• WHAT THIS TASK INVOLVES: Do not include the pictures; repeat the rest of the data exactly.

Stored data entries:
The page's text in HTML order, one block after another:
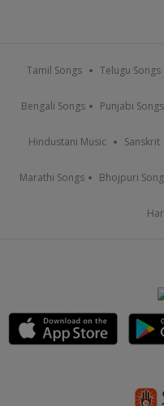
Tamil Songs Telugu Songs
Bengali Songs Punjabi Songs
Hindustani Music Sanskrit
Marathi Songs Bhojpuri
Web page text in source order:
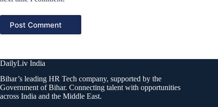
Post Comment
DailyLiv India
Bihar’s leading HR Tech company, supported by the
Government of Bihar. Connecting talent with opportunities
across India and the Middle East.

• SOLUTION:
The page's text in HTML order, one block after another:
Tamil Songs Telugu Songs
Bengali Songs Punjabi Songs
Hindustani Music Sanskrit
Marathi Songs Bhojpuri
Web page text in source order:
Post Comment
DailyLiv India
Bihar’s leading HR Tech company, supported by the
Government of Bihar. Connecting talent with opportunities
across India and the Middle East.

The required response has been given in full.